Trump, fais-moi peur

Vincent Georis

Le Président américain a soufflé le chaud et le froid sur l'Alliance atlantique, jouant tantôt au loup solitaire et tantôt au leader inspiré.

À peine débarqué à Bruxelles, Donald Trump tirait un tweet rageur sur Angela Merkel, accusant l’Allemagne de verser des millions à la Russie pour son gaz. Un argent utilisé par Poutine pour acheter des armes avec lesquelles il menacerait ensuite l’Otan, ce qui obligerait les Etats-Unis à assurer la défense de tous.

D’autres coups suivirent, lors du sommet le plus glacial qu’a connu l’Alliance depuis la guerre froide. Par Twitter. Par rumeur. Jusqu’au paroxysme. Une menace à peine voilée de retirer les Etats-Unis de l’Otan si les dépenses militaires des alliés n’augmentaient pas "immédiatement".

Du sommet de Bruxelles, il ne devrait rester au Président américain que le goût d’une victoire bâtie à la hussarde sur le sable du temps.

Pendant deux jours, le Président américain a fait cavalier seul, s’isolant des Européens. Même sa passion récente avec Emmanuel Macron paraissait jaunie. "Je ne comprends rien à ce qu’il raconte, mais ça sonne bien", s’amusa-t-il du Président français, alors qu’il l’écoutait parler la langue de Voltaire à quelques journalistes.
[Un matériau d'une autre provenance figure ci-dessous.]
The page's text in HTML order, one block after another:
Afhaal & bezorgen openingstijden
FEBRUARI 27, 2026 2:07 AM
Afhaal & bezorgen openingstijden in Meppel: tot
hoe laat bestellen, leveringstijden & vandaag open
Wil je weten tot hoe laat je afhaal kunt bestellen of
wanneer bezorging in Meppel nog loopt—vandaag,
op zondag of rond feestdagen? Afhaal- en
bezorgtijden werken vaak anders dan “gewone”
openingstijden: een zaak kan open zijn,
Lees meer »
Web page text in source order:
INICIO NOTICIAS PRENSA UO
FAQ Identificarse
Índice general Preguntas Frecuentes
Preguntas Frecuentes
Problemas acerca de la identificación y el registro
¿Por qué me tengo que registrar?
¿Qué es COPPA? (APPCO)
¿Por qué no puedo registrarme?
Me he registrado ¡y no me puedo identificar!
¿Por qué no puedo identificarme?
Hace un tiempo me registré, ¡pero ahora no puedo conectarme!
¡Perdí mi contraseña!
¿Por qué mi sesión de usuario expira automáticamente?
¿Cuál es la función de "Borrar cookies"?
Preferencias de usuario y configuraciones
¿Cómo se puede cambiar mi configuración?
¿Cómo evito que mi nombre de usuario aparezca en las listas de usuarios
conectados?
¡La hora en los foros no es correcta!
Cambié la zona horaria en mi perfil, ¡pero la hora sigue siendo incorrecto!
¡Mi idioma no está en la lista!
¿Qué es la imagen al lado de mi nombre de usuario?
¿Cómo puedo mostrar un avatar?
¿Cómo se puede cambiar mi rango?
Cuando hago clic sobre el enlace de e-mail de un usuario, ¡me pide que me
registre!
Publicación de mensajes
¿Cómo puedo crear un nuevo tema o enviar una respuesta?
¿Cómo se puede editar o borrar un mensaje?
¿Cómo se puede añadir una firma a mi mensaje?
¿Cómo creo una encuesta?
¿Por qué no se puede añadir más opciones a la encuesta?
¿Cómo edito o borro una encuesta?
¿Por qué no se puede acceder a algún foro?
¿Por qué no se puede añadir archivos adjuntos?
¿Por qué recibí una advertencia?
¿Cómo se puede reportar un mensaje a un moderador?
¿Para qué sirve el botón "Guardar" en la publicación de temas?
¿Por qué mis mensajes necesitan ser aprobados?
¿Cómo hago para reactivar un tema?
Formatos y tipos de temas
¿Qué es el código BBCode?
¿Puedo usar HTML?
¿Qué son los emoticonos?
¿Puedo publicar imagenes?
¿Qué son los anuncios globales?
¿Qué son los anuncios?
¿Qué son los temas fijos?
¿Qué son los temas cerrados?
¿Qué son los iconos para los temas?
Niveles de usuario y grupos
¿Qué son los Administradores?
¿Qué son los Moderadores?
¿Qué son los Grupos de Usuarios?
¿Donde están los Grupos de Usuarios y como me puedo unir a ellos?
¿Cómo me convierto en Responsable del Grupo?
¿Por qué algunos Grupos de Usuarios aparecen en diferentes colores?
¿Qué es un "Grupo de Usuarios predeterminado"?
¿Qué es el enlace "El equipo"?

Jeudi matin, après deux ou trois tweets menaçants, comble de l’humiliation, Donald Trump critiquait ses 28 pairs devant les Présidents d’Ukraine et de Géorgie, forçant la tenue d’une réunion de crise sur les dépenses militaires.

À midi, la lumière fut. Après la réunion de crise où les alliés se seraient inclinés, Trump se livra à une conférence de presse inattendue et victorieuse. Le changement de ton fut radical. Le Président américain entonna un "je crois en l’Otan" à tirer les larmes du plus vieux crocodile arpentant les sommets de l’alliance depuis sa fondation. Avant un "je suis un génie très stable", balancé à la presse du monde entier comme à une première amoureuse rencontrée dans le bar miteux d’une cité texane. Et de conclure par un "je veux la paix dans le monde" à lui offrir un aller simple pour Oslo afin qu’il y reçoive le prix Nobel de la paix.

Au final, cette stratégie de la menace a eu un impact psychologique réel. Quant à savoir si cela sera suivi d’effet… Les dépenses militaires des alliés devraient croître. Mais les objectifs cités par Trump sont irréalistes, comme les dépenses à 4% du PIB. Aucun dirigeant n’y croit. Du sommet de Bruxelles, il ne devrait rester au Président américain que le goût d’une victoire bâtie à la hussarde sur le sable du temps.